Injectables
Injectables are really anything injected into the body with a needle. But in the cosmetic derm world we are referring to cosmetic dermal fillers (brands like Juvederm, Restylane, Sculptra and Radiesse) and neurotoxins (brands like Botox, Dysport and Xeomin). Injectables like these are the number one cosmetic procedure in the US...and for good reason! I have been injecting these products for 20 years and have gotten to know them well.
Where do the neurotoxins (Botox, Dysport and Xeomin) come from?
Botulinum toxin type A is the injectable neurotoxin that you might better recognize under the brand names: Botox, Dysport, and Xeomin.
This neurotoxin is derived from Clostridium botulinum, an organism found many natural settings, including soil, lakes, and forests. Then the resulting cosmetic injectable is created by purifying a protein that is produced by Clostridium botulinum.
It is true that botulinum toxin is historically associated with a type of poisoning that often happened from food canning and packaging issues. But rest assured! These are some of the safest cosmetic treatments you can have. The production of Botox, Dysport, and Xeomin are done in a controlled, regimented environment before getting to your derm office.
How does the neurotoxin work to lessen wrinkles?
The treatment works by blocking nerve impulses to muscles, causing them to relax. Because they only work on muscle, they smooth DYNAMIC wrinkles. These are the wrinkles created from the facial movements you make day after day ...like frowning, squinting and smiling.

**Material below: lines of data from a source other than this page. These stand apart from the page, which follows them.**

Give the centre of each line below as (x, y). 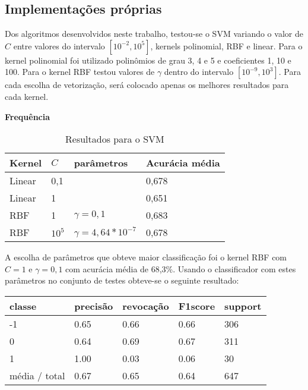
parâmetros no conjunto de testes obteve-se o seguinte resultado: (122, 280)
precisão (94, 306)
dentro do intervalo (199, 72)
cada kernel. (27, 96)
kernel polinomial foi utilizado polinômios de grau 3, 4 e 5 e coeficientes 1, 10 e (148, 60)
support (243, 306)
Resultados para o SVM (115, 139)
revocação (146, 306)
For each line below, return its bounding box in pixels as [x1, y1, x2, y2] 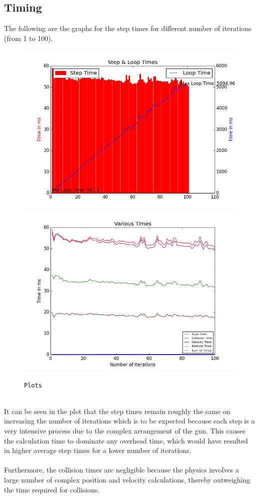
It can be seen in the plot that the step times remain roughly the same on [4, 405, 230, 416]
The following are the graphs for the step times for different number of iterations [4, 23, 251, 33]
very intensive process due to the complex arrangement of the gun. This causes [4, 425, 245, 436]
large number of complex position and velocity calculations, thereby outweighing [4, 474, 250, 484]
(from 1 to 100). [4, 32, 53, 43]
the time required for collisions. [4, 484, 99, 494]
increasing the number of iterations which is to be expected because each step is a [4, 415, 255, 426]
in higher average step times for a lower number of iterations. [4, 445, 191, 455]
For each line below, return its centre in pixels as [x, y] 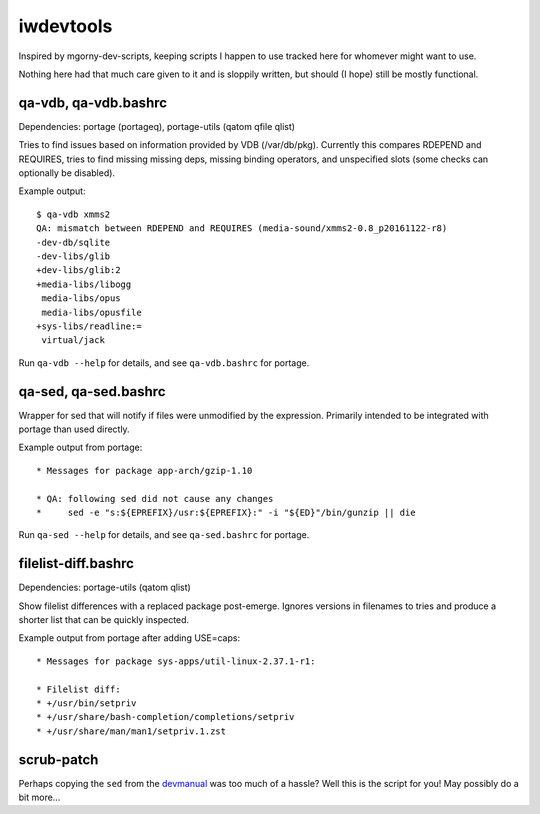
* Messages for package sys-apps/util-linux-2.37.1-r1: [176, 661]
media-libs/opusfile [91, 312]
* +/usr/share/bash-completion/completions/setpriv [165, 717]
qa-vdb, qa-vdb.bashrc [93, 102]
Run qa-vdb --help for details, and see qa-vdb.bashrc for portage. [164, 362]
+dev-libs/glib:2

How long have these injectables been used?
Botox has been the front-runner since it was officially FDA approved in April 2002. In fact, it has been manufactured and studied in the U.S. since 1985. It is the most widely used neurotoxin to date. Dysport was the next to be FDA approved in 2009. Most recently, Xeomin was FDA approved in 2013.
There is also talk about a new kid in town. A neurotoxin made by Revance Therapeutics, Inc., who released promising initial results on an injection that may last longer than Botox. But its not expected to hit the wrinkle-treatment market until around 2020. We will keep our fingers crossed for that one!
What are dermal fillers?
The world of dermal fillers for facial rejuvenation is constantly evolving and there are so many types of dermal fillers these days!
The first filler that I worked with was bovine collagen about 19 years ago. As new products have been created and approved over time I love learning the subtleties of each one. Over the past 2 decades, I have worked with multiple dermal wrinkle fillers, including: Fascian, Sculptra, Restylane, Restylane Silk, Perlane, Radiesse, Juvederm, Voluma and Volbella.
With so many types of dermal fillers they are best understood when divided into categories. For explanation, this is how I have divided them: collagen fillers, hyaluronic acid, synthetic wrinkle fillers and autologous fillers.
Collagen Fillers:
Scientists created this first type of filler by purifying collagen from cows (I know, sounds crazy!). This is one that’s rarely used anymore. Mainly because you need skin testing with it (to make sure you were not allergic to the bovine/cow components), it was very soft (not great for volume) and began breaking down as early as one month after injection. The brands out there include: Cosmoderm, Fibrel, Zyplast and Zyderm
Hyaluronic Acid:
These days the most popular dermal fillers are made with hyaluronic acid. The brands you might recognize are: Juvederm, Restylane, Hylaform and Belotero. The reason these are most often used is because of the low side effect profile and the natural softness of the results. In fact, any adverse reaction with hyaluronic acid fillers (which are extremely rare) it can actually be dissolved with a substance called hyaluronidase. And to make you feel even better, hyaluronic acid is naturally found in the human body in almost every cell (but primarily in the skin)! But the clear injectable gel that we use for cosmetic purposes is derived from a sugar molecule in the lab.
Synthetic Fillers:
This category includes the brand names of Sculptra, Radiesse, Artefill, Bellafill and Silicone. They are all made in a lab and are not related to anything found naturally in the skin. One of the big benefits of these is their long lasting results. But the downside is that any side effect you experience (though they are rare) can be permanent. So if the results are not as expected, this can lead to disfigurement that may not be able to be corrected without surgical removal of the product. Yikes!
Autologous Fillers:
These fillers are composed of your own cells or tissue. Fat is the most common in this category. When you use your own fat (only small amounts are taken - so it’s not like lipo. Darn.), it is purified in a lab before then injecting it into the facial area desired. One downside is that it can be costly with only semi-permanent results. But the upside is that it is from your own body and so there is no risk of allergic reaction.
Another autologous filler that is gaining popularity is platelet rich plasma (PRP). With this, blood is taken from your arm and then is placed in a centrifuge, where it is spun at intensely high speeds. The spinning causes the blood to separate into layers so that the platelet rich plasma and growth factors can be extracted. Your PRP can then be injected into the areas of the face you would like it. Now you know why it is also called the “vampire lift!”